Pada masa kini, metode mengumpulkan kopi di tanah berkembang dan menghasilkan produksi kopi luwak. “Bila dulu kopi dibalut kotoran luwak yang diambil di hutan, kini bisa diambil di kandang yang dijamin kebersihan dan kesehatannya,” ujar Gunawan Supriadi (49), petani kopi luwak di Liwa, Lampung.
Menghadapi ujian
Akan tetapi, kejayaan kopi tak berlangsung lama. Kopi Lampung menghadapi ujian.

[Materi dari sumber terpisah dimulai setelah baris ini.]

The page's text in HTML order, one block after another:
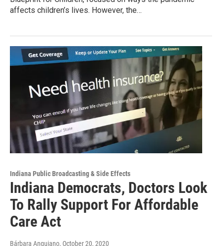
affects children’s lives. However, the…
Indiana Public Broadcasting & Side Effects
Indiana Democrats, Doctors Look
To Rally Support For Affordable
Care Act
Bárbara Anguiano, October 20, 2020
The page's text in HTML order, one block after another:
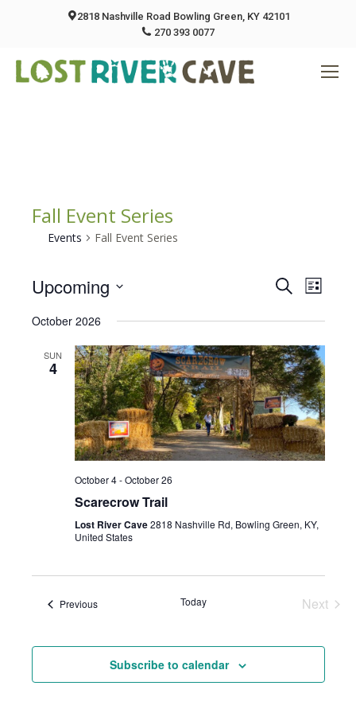
2818 Nashville Road Bowling Green, KY 42101
270 393 0077
Fall Event Series
Events Fall Event Series
And
Views
SearchList
Upcoming
date.
October 2026
SUN
4
October 4-October 26
Scarecrow Trail
Lost River Cave2818 Nashville Rd, Bowling Green, KY,
United States
PreviousEvents Today
Next
Subscribe to calendar

Peristiwa serangan penyakit karat daun (Hemileia vastatrix) menghabisi hampir seluruh tanaman kebun kopi di Jawa. Bencana tersebut membuat pasar kopi terganggu.
Seperti tak cukup, bencana lanjutan terjadi tiga tahun kemudian. Letusan Gunung Krakatau menghancurkan kebun-kebun kopi. Sekian lama kopi Lampung pun terbengkalai.

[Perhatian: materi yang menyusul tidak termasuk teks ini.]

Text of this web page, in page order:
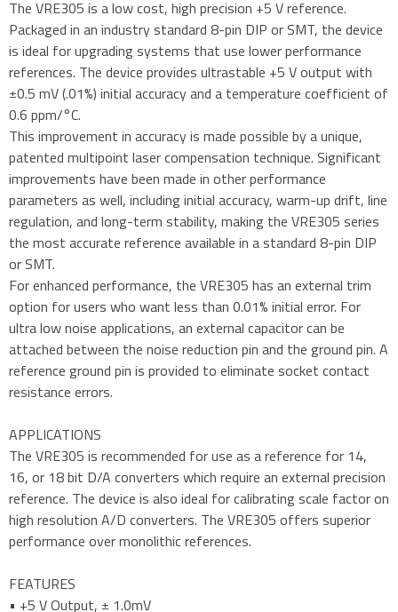
The VRE305 is a low cost, high precision +5 V reference.
Packaged in an industry standard 8-pin DIP or SMT, the device
is ideal for upgrading systems that use lower performance
references. The device provides ultrastable +5 V output with
±0.5 mV (.01%) initial accuracy and a temperature coefficient of
0.6 ppm/°C.
This improvement in accuracy is made possible by a unique,
patented multipoint laser compensation technique. Significant
improvements have been made in other performance
parameters as well, including initial accuracy, warm-up drift, line
regulation, and long-term stability, making the VRE305 series
the most accurate reference available in a standard 8-pin DIP
or SMT.
For enhanced performance, the VRE305 has an external trim
option for users who want less than 0.01% initial error. For
ultra low noise applications, an external capacitor can be
attached between the noise reduction pin and the ground pin. A
reference ground pin is provided to eliminate socket contact
resistance errors.
APPLICATIONS
The VRE305 is recommended for use as a reference for 14,
16, or 18 bit D/A converters which require an external precision
reference. The device is also ideal for calibrating scale factor on
high resolution A/D converters. The VRE305 offers superior
performance over monolithic references.
FEATURES
• +5 V Output, ± 1.0mV

Baru pada awal 1900, budidaya kopi Lampung bangkit kembali. Kali ini, pohon yang ditanam adalah robusta. Pada periode yang sama, Pemerintah Belanda pun menggencarkan penanaman robusta karena dianggap lebih bertahan menghadapi serangan karat daun.
Penanaman kopi pun meluas di kawasan pegunungan. Mayoritas ditanam pada ketinggian kurang dari 800 meter di atas permukaan laut. Selain di Lampung, robusta juga ditanam di Toraja, Malang, dan Bali.
Kali ini, tanaman robusta berumur panjang. Lampung pun kini berkembang menjadi sentra perdagangan dan industri kopi robusta.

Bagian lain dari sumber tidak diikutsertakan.